══ Exercise materials ══

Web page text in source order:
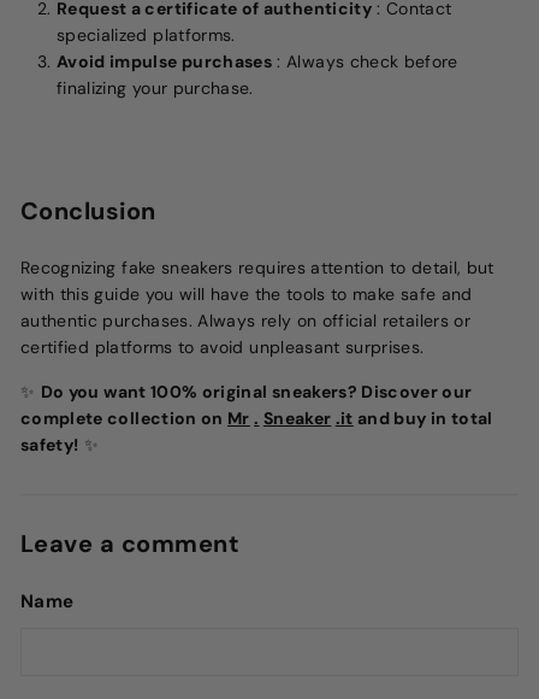
Request a certificate of authenticity: Contact
specialized platforms.
Avoid impulse purchases : Always check before
finalizing your purchase.
Conclusion
Recognizing fake sneakers requires attention to detail, but
with this guide you will have the tools to make safe and
authentic purchases. Always rely on official retailers or
certified platforms to avoid unpleasant surprises.
✨ Do you want 100% original sneakers? Discover our
complete collection on Mr . Sneaker .it and buy in total
safety! ✨
Leave a comment
Name
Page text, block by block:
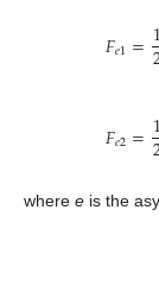
𝐹𝑒1=
𝐹𝑒2=
where e is the
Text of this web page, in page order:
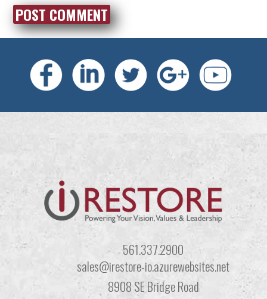
561.337.2900
sales@irestore-io.azurewebsites.net
8908 SE Bridge Road
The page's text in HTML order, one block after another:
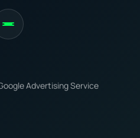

═══

Task item → Only the lines from the one containing "Page text, block" through the final line of the entries belong in the copy, both ends included. Pictures stay out.

Answer for this exercise →
Page text, block by block:
𝐹𝑒1=
𝐹𝑒2=
where e is the
Text of this web page, in page order:
561.337.2900
sales@irestore-io.azurewebsites.net
8908 SE Bridge Road
The page's text in HTML order, one block after another:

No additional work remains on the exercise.